_What is being asked:_
Copy the entries below word for word, minus the pictures.
[[ Excerpted data, beginning ]]
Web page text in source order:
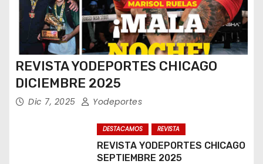
REVISTA YODEPORTES CHICAGO
DICIEMBRE 2025
Dic 7, 2025 Yodeportes
DESTACAMOS REVISTA
REVISTA YODEPORTES CHICAGO
SEPTIEMBRE 2025
[[ Excerpted data, end ]]
_Task result:_
Web page text in source order:
REVISTA YODEPORTES CHICAGO
DICIEMBRE 2025
Dic 7, 2025 Yodeportes
DESTACAMOS REVISTA
REVISTA YODEPORTES CHICAGO
SEPTIEMBRE 2025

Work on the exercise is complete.